On Aug 29, 2024, she paid her fees.

On Sept 2, she started classes.

On Sept 10, she was done.

Her reason was blunt: the college doesn't have proper educational facilities and guidance.


💸 Then came the ₹18 lakh ultimatum

She asked for her money back. And her original certificates — including her bachelor's degree.

The college had a different idea.

👉 Pay the remaining ₹18 lakh of the full ₹27 lakh fee…

👉 Then we'll hand back your documents.

Imagine that. You quit in six days, and they want you to cough up the rest of a course you'll never attend — just to retrieve your own degree.

So she went to the Calcutta High Court.


⚖️ The clever defence that didn't fly

The college's counsel tried a smart pivot.

Yes, we're UGC-recognised… but we're actually governed by the Dental Council of India and the West Bengal Dental Counseling Committee. UGC isn't our regulator.

Translation: that refund rule doesn't apply to us.

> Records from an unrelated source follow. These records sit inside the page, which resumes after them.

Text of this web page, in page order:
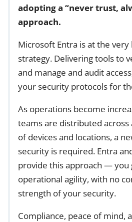
adopting a “never trust,
approach.
Microsoft Entra is at the
strategy. Delivering tools to
and manage and audit
your security protocols for
As operations become
teams are distributed
of devices and locations, a
security is required. Entra
provide this approach — you
operational agility, with no
strength of your security.
Compliance, peace of mind,
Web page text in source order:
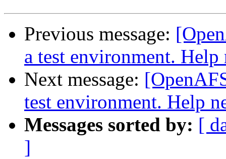
Previous message:
a test environment. Help
Next message:
test environment. Help
Messages sorted by: [
]
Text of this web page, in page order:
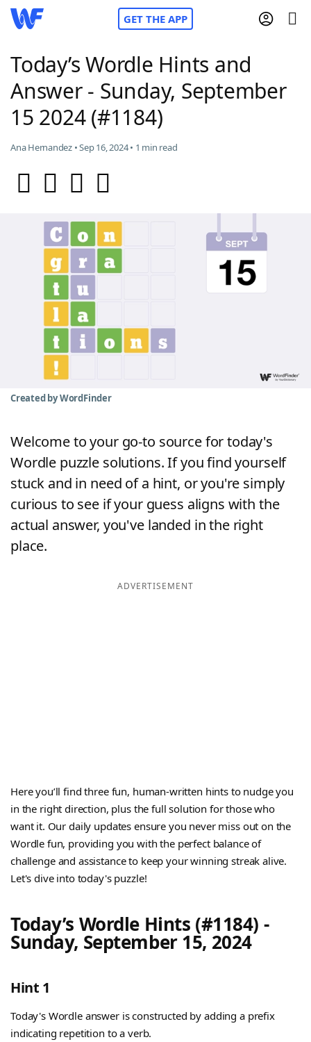
GET THE APP
Home
NYT Crossplay Cheat
Today's NYT Games Hints & Answers
Word Games
Word ListMaker
Blog
Our Brands
Today’s Wordle Hints and
Answer - Sunday, September
15 2024 (#1184)
Ana Hernandez • Sep 16, 2024 • 1 min read
Created by WordFinder
Welcome to your go-to source for today's
Wordle puzzle solutions. If you find yourself
stuck and in need of a hint, or you're simply
curious to see if your guess aligns with the
actual answer, you've landed in the right
place.
ADVERTISEMENT
Here you’ll find three fun, human-written hints to nudge you
in the right direction, plus the full solution for those who
want it. Our daily updates ensure you never miss out on the
Wordle fun, providing you with the perfect balance of
challenge and assistance to keep your winning streak alive.
Let's dive into today's puzzle!
Today’s Wordle Hints (#1184) -
Sunday, September 15, 2024
Hint 1
Today's Wordle answer is constructed by adding a prefix
indicating repetition to a verb.
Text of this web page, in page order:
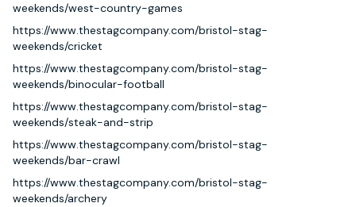
weekends/west-country-games
https://www.thestagcompany.com/bristol-stag-
weekends/cricket
https://www.thestagcompany.com/bristol-stag-
weekends/binocular-football
https://www.thestagcompany.com/bristol-stag-
weekends/steak-and-strip
https://www.thestagcompany.com/bristol-stag-
weekends/bar-crawl
https://www.thestagcompany.com/bristol-stag-
weekends/archery
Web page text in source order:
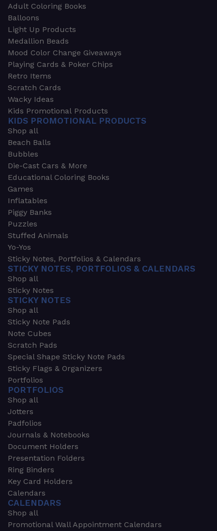
Adult Coloring Books
Balloons
Light Up Products
Medallion Beads
Mood Color Change Giveaways
Playing Cards & Poker Chips
Retro Items
Scratch Cards
Wacky Ideas
Kids Promotional Products
KIDS PROMOTIONAL PRODUCTS
Shop all
Beach Balls
Bubbles
Die-Cast Cars & More
Educational Coloring Books
Games
Inflatables
Piggy Banks
Puzzles
Stuffed Animals
Yo-Yos
Sticky Notes, Portfolios & Calendars
STICKY NOTES, PORTFOLIOS & CALENDARS
Shop all
Sticky Notes
STICKY NOTES
Shop all
Sticky Note Pads
Note Cubes
Scratch Pads
Special Shape Sticky Note Pads
Sticky Flags & Organizers
Portfolios
PORTFOLIOS
Shop all
Jotters
Padfolios
Journals & Notebooks
Document Holders
Presentation Folders
Ring Binders
Key Card Holders
Calendars
CALENDARS
Shop all
Promotional Wall Appointment Calendars
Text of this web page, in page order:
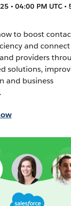
• 04:00 PM UTC •
to boost
and
providers
solutions,
and business

Her counsel pointed to one document:

  • 📜 The UGC notification dated June 12, 2024
  • 🗓️ Cancel admission by Sept 30, 2024100% refund
  • ✂️ Cancel by Oct 31 → full refund minus ₹1,000 processing fee

She quit on Sept 10. Comfortably inside the window.


🔥 Justice Krishna Rao's verdict

The single bench wasn't buying the jurisdiction gymnastics.

The college is UGC-recognised. So the college will follow UGC's refund policy. Full stop.

The order:

  • 💰 Refund the full ₹9.5 lakh to the student
  • 📄 Return every original certificate, bachelor's degree included
  • 🚫 No more ₹18 lakh ransom demand

🎯 Why this one matters beyond one student

This isn't just a refund. It's a precedent.

Thousands of NEET, JEE and counselling students lose seats to private colleges that hold fees and certificates hostage every single year.

The UGC rule has existed for a while. Enforcement hasn't.

Now a High Court has said the quiet part out loud:

If you take UGC's recognition, you take UGC's rules.

One student. Six days. ₹9.5 lakh.

And a ruling that just made every withdrawing student's life a little easier.

That's all for now!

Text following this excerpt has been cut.